- Born: January 20, 1820 Newberry County, South Carolina
- Died: November 24, 1902 (aged 82) Abernant, Tuscaloosa County, Alabama
- Resting place: Columbiana, Alabama
- Education: University of Alabama
- Occupations: Baptist clergyman, Confederate States Army chaplain, and author

= E. B. Teague =

American evangelist and educator

Eldred Burder "E. B." Teague (January 20, 1820 – November 24, 1902) was an Alabama Baptist minister and educational leader of the 19th century.

E. B. Teague was born in Newberry County, South Carolina on January 20, 1820. In 1822, his family moved to Greene County, Alabama, then to Shelby County, Alabama. He graduated from the University of Alabama on December 16, 1840, and received a Master of Arts three years later. He was awarded an honorary Doctorate of Divinity from Howard College in 1870.

On June 15, 1843, he married Sophia Nelson Blount, who was the daughter of James G. Blount (a former sheriff of Tuscaloosa County).

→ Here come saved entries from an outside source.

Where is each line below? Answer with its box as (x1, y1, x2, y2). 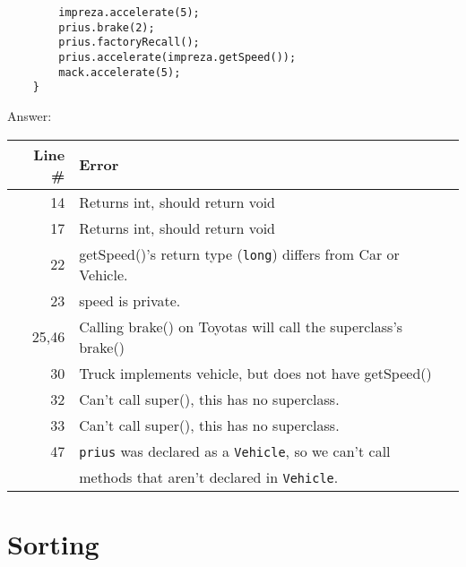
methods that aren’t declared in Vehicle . (79, 466, 339, 487)
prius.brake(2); (58, 21, 155, 34)
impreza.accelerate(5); (58, 6, 200, 19)
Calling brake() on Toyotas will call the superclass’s (79, 315, 403, 337)
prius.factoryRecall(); (58, 36, 200, 49)
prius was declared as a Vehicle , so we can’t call (79, 440, 391, 461)
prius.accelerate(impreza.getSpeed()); (58, 50, 297, 64)
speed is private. (79, 289, 181, 311)

Together they had six children. After Sophia's death, he married Louise Emeline Philpot in June 1861 in Tuskegee, Alabama. This marriage produced ten children.

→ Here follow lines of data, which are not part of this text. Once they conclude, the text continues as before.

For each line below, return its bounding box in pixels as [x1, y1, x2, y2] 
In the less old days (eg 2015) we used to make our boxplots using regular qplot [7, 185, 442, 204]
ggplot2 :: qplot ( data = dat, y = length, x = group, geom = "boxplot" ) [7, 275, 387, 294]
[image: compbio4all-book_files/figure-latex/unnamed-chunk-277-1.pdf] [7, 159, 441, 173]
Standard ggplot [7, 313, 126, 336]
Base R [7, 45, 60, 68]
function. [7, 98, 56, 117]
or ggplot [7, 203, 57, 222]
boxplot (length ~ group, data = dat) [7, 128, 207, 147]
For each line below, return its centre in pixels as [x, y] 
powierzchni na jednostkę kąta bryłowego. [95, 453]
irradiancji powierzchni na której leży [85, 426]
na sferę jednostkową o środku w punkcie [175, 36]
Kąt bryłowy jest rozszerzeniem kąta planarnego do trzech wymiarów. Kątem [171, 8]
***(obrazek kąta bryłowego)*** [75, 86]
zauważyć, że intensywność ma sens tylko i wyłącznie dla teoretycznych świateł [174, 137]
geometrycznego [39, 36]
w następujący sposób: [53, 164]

He was a teacher for six years in Montgomery County, and became an ordained minister in 1844. He preached at various churches in Alabama for ten years before preaching at a church in LaGrange, Georgia for ten years. For three years, he was the president of East Alabama Female College in Tuskegee, before returning to active ministry. During his role as a preacher, he served churches in Selma, Columbiana, Montevallo, Fayetteville, Jefferson County, Greene County, Alabama, and LaGrange, Georgia. He retired from preaching in 1896, after serving as pastor in Columbiana for a second time. He also organized the Baptist church in Wilsonville, Alabama. While preaching in Shelby County and the surrounding area, Teague lived on his farm in the Fourmile community, which he named Red Lawn.

E. B. Teague played an important role in the Alabama Baptist Convention. In 1873, he became one of the editors of The Alabama Baptist. In 1886, he introduced a successful resolution at the state convention meeting to move Howard College from Marion to Birmingham He also authored two books: "Sketches of the History of Shelby County," and "An Outline Picture of the Baptist denomination in Alabama in former times and incidentally in other states; consisting of sketches, pastoral and ministerial experience, and various miscellanies," (which is deposited in the Southern Baptist Theological Seminary archives).

During the American Civil War, he served with the Army of Tennessee from the Chattanooga campaign until General John Bell Hood's expedition into Georgia.

E. B. Teague died on November 24, 1902, in Abernant, Alabama, and is buried in the Columbiana Cemetery in Columbiana, Alabama.